The D-8 Technology Transfer and Exchange Network (D-8 TTEN) is an affiliated body of the D-8 Organization for Economic Cooperation, which is consisted of national coordination organizations (NaCO) from Bangladesh, Egypt, Indonesia, Iran, Malaysia, Nigeria, Pakistan, and Turkey. The network aims to facilitate the transfer of technology among member countries, and to fulfill technology market functions. It also pursues missions such as capacity building and information dissemination on technological capabilities, achievements, and needs of the D-8 member countries. The D-8 TTEN organizes technology transactions and creates coordination and synergism among member countries. To boost the technology-business atmosphere, various instruments are enacted, including a databank of requests and offers, support to participate in exhibitions, workshops, business meetings, creating investment and technology transfer and hi-tech products exchange opportunities, etc.

== History ==
The D-8 TTEN was established after a series of conferences and meetings, starting with the proposal of an initial plan in Bali, Indonesia, in 2008. The plan underwent revisions in subsequent conferences, leading to its approval during the third conference of Ministers of Industry in Dhaka, Bangladesh, in 2012.

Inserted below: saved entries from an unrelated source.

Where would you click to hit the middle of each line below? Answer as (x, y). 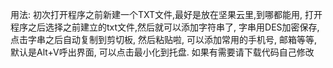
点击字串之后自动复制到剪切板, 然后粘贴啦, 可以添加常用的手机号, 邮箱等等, (163, 39)
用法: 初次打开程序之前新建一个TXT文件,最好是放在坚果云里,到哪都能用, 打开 (166, 14)
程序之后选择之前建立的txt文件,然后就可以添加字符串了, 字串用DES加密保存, (165, 27)
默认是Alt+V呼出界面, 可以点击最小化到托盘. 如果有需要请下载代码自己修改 (162, 52)
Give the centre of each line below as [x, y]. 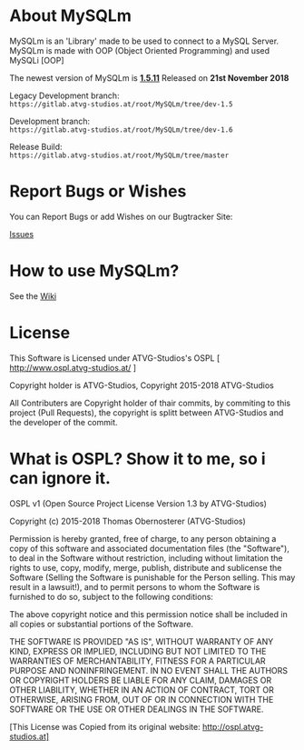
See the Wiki [33, 295]
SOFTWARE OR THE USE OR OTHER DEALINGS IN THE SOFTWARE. [137, 709]
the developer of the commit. [64, 422]
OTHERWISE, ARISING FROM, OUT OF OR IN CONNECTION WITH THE [142, 699]
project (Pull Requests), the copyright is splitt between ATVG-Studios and [147, 412]
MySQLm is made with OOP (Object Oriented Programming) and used [140, 50]
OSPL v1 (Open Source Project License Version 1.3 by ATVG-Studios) [138, 503]
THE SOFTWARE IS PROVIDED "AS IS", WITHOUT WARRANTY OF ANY [142, 641]
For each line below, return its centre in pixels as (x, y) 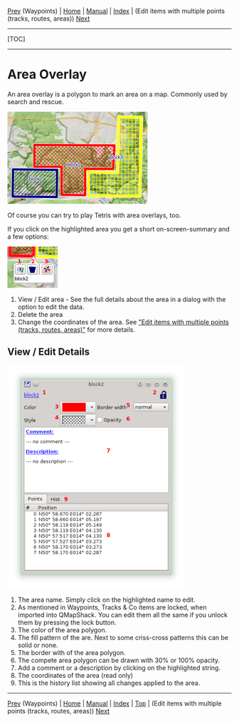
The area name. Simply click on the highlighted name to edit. (106, 600)
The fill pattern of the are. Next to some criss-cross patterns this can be (123, 637)
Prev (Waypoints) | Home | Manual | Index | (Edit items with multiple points (116, 11)
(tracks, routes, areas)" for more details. (76, 329)
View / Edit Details (49, 352)
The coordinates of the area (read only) (75, 675)
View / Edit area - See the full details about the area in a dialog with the (122, 299)
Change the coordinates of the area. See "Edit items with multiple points (123, 322)
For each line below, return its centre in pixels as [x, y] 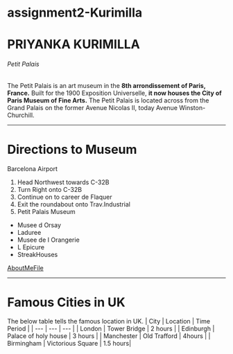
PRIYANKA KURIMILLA [74, 45]
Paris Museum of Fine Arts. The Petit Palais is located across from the [108, 100]
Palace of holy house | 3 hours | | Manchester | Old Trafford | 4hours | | [109, 336]
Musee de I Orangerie [48, 240]
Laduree [29, 232]
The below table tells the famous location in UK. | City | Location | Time [109, 321]
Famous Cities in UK [67, 302]
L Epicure [31, 247]
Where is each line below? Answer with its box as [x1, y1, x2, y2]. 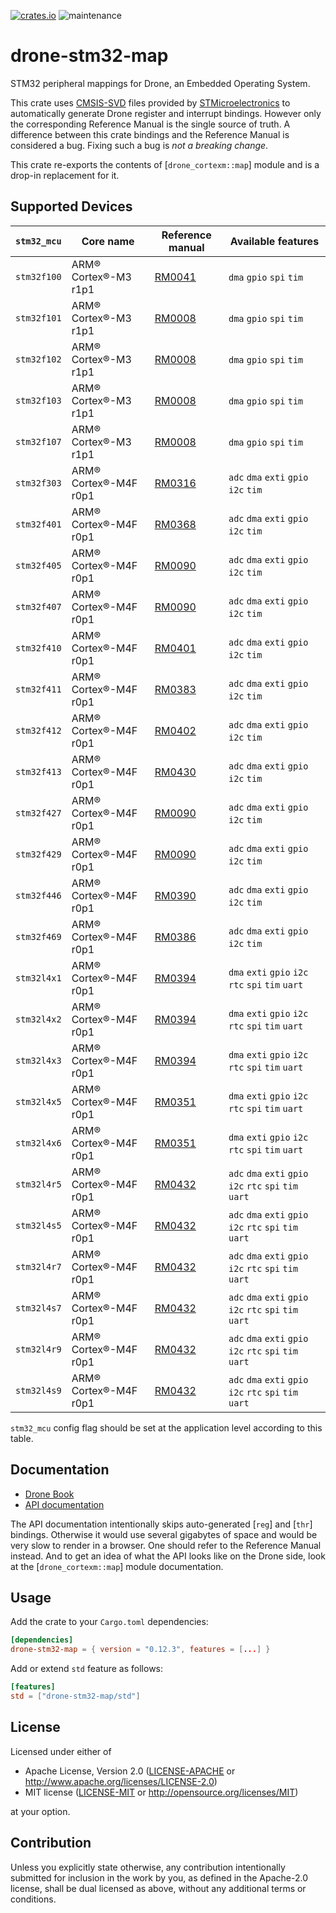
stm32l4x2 [15, 1013, 62, 1025]
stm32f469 [15, 931, 62, 942]
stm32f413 [15, 766, 62, 777]
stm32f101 [15, 312, 62, 324]
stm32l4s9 [15, 1385, 62, 1396]
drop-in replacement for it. [10, 169, 120, 181]
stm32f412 [15, 725, 62, 736]
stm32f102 [15, 353, 62, 365]
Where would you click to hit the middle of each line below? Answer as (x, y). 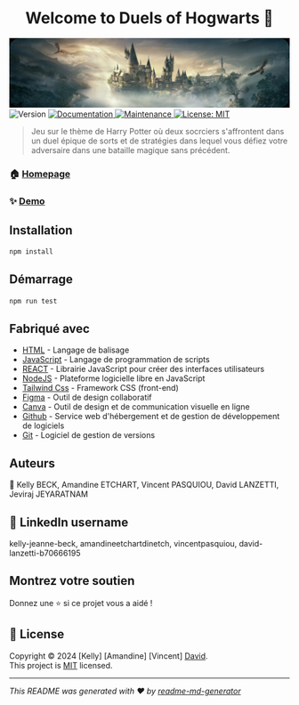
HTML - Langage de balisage (76, 350)
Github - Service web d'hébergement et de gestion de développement (151, 417)
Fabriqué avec (50, 329)
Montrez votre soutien (72, 581)
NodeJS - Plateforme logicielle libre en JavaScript (113, 378)
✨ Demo (27, 201)
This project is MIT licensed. (61, 665)
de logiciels (43, 425)
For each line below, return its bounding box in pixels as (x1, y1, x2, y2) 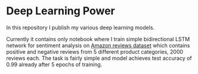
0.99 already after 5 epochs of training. (6, 61, 103, 68)
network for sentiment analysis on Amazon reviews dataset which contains (6, 42, 190, 49)
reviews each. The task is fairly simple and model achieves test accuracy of (6, 54, 192, 61)
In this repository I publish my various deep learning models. (6, 24, 155, 31)
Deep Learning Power (6, 4, 115, 18)
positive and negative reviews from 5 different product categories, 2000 (6, 48, 184, 55)
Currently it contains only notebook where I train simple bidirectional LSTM (6, 35, 190, 42)
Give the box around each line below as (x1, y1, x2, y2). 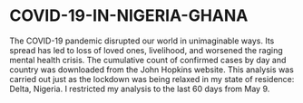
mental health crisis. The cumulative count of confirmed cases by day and (9, 54, 287, 65)
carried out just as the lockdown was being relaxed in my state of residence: (9, 73, 295, 84)
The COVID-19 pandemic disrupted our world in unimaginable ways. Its (9, 35, 275, 46)
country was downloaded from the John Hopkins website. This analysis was (9, 64, 295, 75)
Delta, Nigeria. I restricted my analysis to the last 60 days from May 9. (9, 83, 270, 94)
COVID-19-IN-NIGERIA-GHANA (9, 5, 249, 26)
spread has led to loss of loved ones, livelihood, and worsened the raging (9, 44, 283, 55)
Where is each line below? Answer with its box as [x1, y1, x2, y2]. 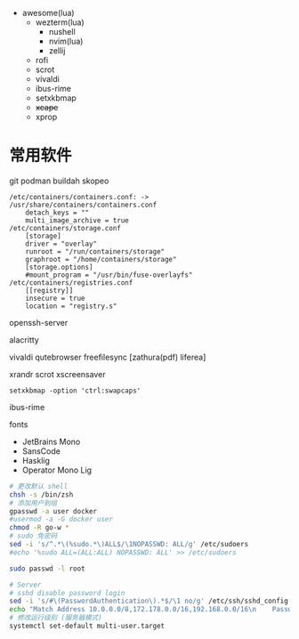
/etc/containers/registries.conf [9, 278, 133, 287]
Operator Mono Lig [21, 465, 92, 475]
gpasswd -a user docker [9, 506, 98, 515]
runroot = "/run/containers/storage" [25, 247, 166, 256]
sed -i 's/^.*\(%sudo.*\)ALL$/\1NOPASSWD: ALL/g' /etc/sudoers [9, 540, 249, 549]
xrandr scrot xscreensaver [9, 368, 106, 379]
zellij [48, 45, 66, 56]
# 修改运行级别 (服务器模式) [9, 613, 102, 622]
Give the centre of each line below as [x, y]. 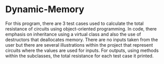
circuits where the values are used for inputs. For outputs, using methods [82, 50]
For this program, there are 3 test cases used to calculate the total [75, 23]
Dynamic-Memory [45, 9]
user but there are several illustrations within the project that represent [79, 45]
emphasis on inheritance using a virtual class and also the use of [73, 34]
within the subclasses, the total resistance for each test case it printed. [79, 56]
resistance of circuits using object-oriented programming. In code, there [81, 28]
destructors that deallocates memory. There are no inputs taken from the [82, 40]
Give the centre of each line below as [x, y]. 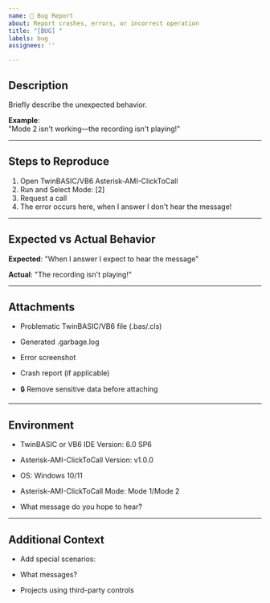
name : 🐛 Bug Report [41, 16]
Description [38, 85]
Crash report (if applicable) [65, 373]
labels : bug [28, 38]
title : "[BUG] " [35, 31]
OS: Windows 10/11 [51, 476]
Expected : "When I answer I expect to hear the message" [104, 259]
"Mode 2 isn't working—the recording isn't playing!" [94, 129]
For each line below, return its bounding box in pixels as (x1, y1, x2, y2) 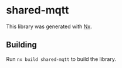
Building (6, 40, 37, 50)
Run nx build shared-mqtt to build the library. (6, 55, 116, 62)
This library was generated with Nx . (6, 23, 92, 30)
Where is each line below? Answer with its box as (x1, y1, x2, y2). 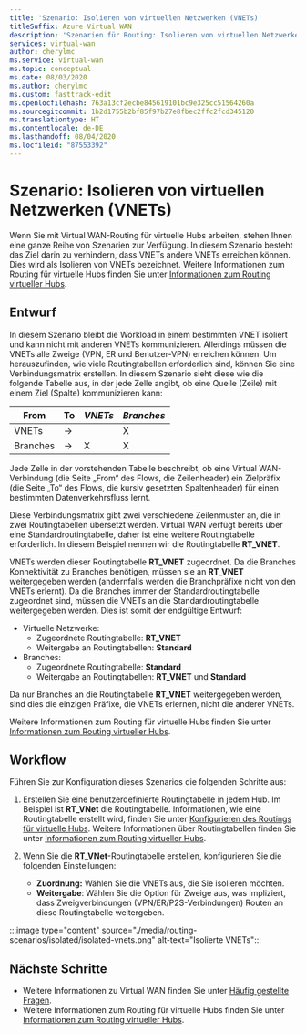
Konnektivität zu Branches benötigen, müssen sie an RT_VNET (9, 565, 244, 576)
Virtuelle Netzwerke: (22, 622, 100, 633)
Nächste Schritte (9, 961, 107, 976)
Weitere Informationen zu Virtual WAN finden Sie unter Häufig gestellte (22, 986, 290, 997)
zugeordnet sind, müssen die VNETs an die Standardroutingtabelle (9, 595, 260, 606)
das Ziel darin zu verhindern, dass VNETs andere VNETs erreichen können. (9, 248, 291, 260)
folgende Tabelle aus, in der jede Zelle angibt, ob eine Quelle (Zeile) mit (9, 377, 278, 388)
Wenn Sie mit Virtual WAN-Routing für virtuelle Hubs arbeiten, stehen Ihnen (9, 229, 293, 240)
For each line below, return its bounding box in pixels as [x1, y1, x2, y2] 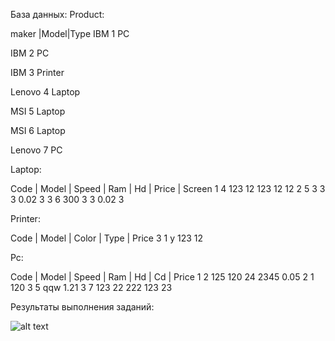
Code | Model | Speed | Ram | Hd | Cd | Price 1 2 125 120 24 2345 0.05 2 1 [10, 271, 315, 283]
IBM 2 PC [10, 47, 50, 59]
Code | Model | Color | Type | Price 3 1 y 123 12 [10, 232, 203, 244]
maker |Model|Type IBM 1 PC [10, 28, 130, 39]
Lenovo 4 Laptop [10, 86, 81, 98]
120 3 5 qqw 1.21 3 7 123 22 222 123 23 [10, 282, 173, 293]
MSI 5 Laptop [10, 105, 66, 117]
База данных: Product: [10, 9, 105, 20]
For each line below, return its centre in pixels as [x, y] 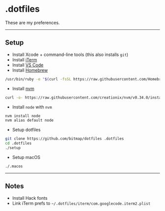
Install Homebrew [30, 70]
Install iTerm [25, 59]
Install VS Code [28, 65]
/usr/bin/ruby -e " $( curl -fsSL [38, 79]
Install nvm [23, 88]
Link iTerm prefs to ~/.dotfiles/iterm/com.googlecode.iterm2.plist [81, 203]
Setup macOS [26, 157]
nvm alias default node [29, 120]
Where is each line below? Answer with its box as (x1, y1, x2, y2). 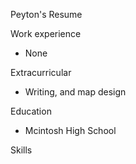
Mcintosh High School (24, 125, 117, 136)
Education (10, 105, 52, 117)
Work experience (10, 28, 82, 39)
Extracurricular (10, 67, 72, 78)
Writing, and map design (24, 86, 127, 98)
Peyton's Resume (10, 9, 83, 20)
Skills (10, 144, 33, 156)
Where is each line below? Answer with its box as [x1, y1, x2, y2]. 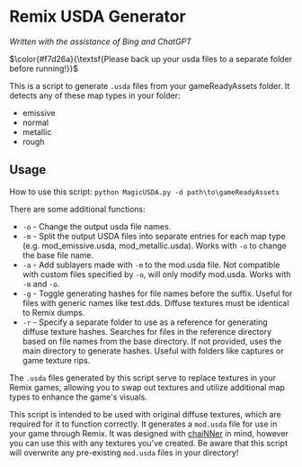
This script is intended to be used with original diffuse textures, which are [9, 409, 281, 419]
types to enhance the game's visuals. [9, 391, 148, 402]
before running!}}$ [9, 63, 79, 74]
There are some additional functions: [9, 203, 146, 214]
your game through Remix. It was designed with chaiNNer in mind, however [9, 427, 289, 438]
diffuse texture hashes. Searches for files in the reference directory [22, 326, 272, 337]
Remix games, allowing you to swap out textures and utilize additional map [9, 382, 286, 392]
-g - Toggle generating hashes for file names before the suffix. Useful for [22, 288, 293, 299]
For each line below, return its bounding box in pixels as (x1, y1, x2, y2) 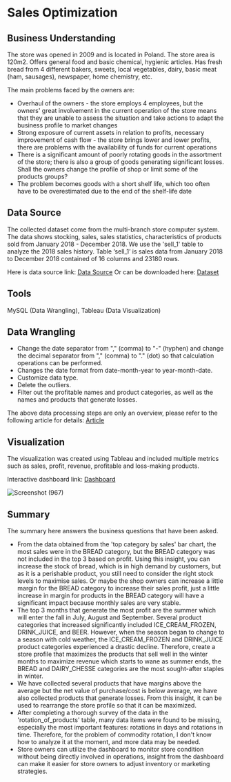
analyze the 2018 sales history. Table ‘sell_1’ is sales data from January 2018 (7, 247, 223, 256)
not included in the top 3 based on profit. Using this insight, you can (17, 555, 210, 563)
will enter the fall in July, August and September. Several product (17, 613, 202, 621)
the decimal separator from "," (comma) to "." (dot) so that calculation (17, 351, 214, 360)
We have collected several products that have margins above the (17, 679, 202, 688)
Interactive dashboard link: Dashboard (7, 475, 116, 484)
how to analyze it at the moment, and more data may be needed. (17, 738, 201, 746)
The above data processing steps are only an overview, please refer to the (7, 409, 219, 418)
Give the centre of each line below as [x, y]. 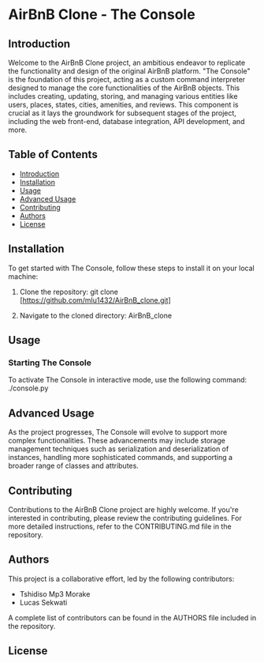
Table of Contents [53, 154]
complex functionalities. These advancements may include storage [117, 441]
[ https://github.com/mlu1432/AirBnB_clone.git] [95, 300]
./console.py [28, 388]
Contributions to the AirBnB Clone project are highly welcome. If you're [123, 509]
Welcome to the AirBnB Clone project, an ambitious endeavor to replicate [127, 62]
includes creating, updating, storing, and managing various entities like [123, 96]
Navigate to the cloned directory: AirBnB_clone [95, 315]
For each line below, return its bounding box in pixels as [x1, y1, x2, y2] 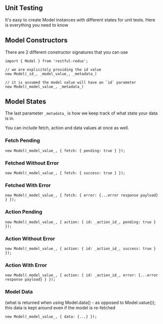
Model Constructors [5, 36, 68, 44]
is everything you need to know [5, 22, 68, 28]
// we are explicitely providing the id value [5, 67, 102, 72]
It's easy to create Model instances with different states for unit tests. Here [5, 17, 155, 22]
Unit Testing [5, 4, 43, 12]
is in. [5, 116, 15, 121]
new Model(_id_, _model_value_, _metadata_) [5, 71, 97, 76]
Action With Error [5, 262, 47, 268]
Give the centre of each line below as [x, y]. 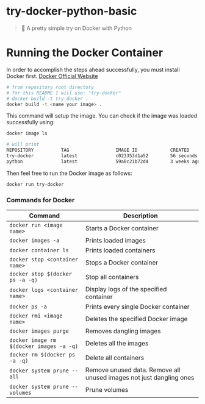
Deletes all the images [117, 343]
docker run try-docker [35, 184]
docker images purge [39, 331]
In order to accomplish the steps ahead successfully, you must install [93, 69]
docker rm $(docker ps [42, 354]
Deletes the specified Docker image [136, 319]
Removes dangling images [123, 331]
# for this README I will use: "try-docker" [64, 93]
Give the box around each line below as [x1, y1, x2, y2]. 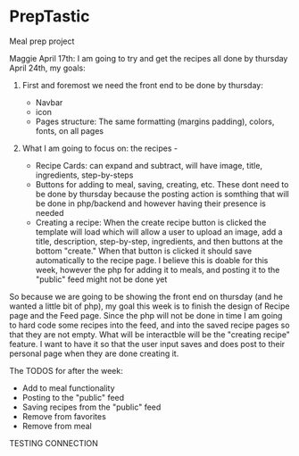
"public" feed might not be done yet [35, 274, 168, 285]
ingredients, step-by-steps [35, 170, 134, 180]
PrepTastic [9, 6, 90, 27]
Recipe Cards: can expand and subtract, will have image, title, [35, 160, 263, 170]
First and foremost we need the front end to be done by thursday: [21, 79, 263, 90]
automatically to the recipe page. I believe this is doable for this [35, 254, 269, 265]
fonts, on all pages [35, 125, 104, 136]
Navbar [35, 96, 63, 108]

The network has facilitated knowledge transfer among member countries, leading to the exchange of over 160 technologies. Key milestones include the establishment of the network, feasibility assessments, brainstorming sessions, and the launch of a web portal for technology sharing. The D-8 TTEN has organized various activities such as technology tours, awards for technology transfer contracts, and dedicated meetings such as the High Council Meetings. Notable events include the Technology Investment Meetings, Business-Technology Meetings, and workshops organized by member countries.

The ongoing efforts of the D-8 TTEN focus on technology transfer, strategic partnerships with the Islamic Development Bank, and recognition through the D-8 TTEN Technology Transfer Award.

== Programs ==

=== Technology Transfer Award (TTA) ===
The D-8 TTEN Secretariat annually awards the best technology transfer contract between one of the eight member countries of D-8 and the member countries of the Organization of Islamic Cooperation (OIC). This award is granted to the most exemplary case of technology transfer involving two private technology companies.

The idea of instituting this award was introduced during the second High Council Meeting of the D-8 TTEN in Nigeria in 2014. Representatives from member countries approved the proposal, deciding to present the award on an annual basis. The "Technology Transfer Award" is given in adherence to regulations and recognizes outstanding technology transfer cases between D-8 member countries and other Islamic nations. Evaluation criteria include the technological capabilities of the providing company, the financial volume of the contract, the timeframe for the technology transfer, the method used, and the rate of return on the capital of the recipient.

The prize includes a certificate signed by the Secretaries of the D-8 organization and the D-8 TTEN, complimentary attendance of winning companies to a D-8 TTEN event with covered travel and accommodation expenses, and a cash prize of $5,000 for each party involved in the contract.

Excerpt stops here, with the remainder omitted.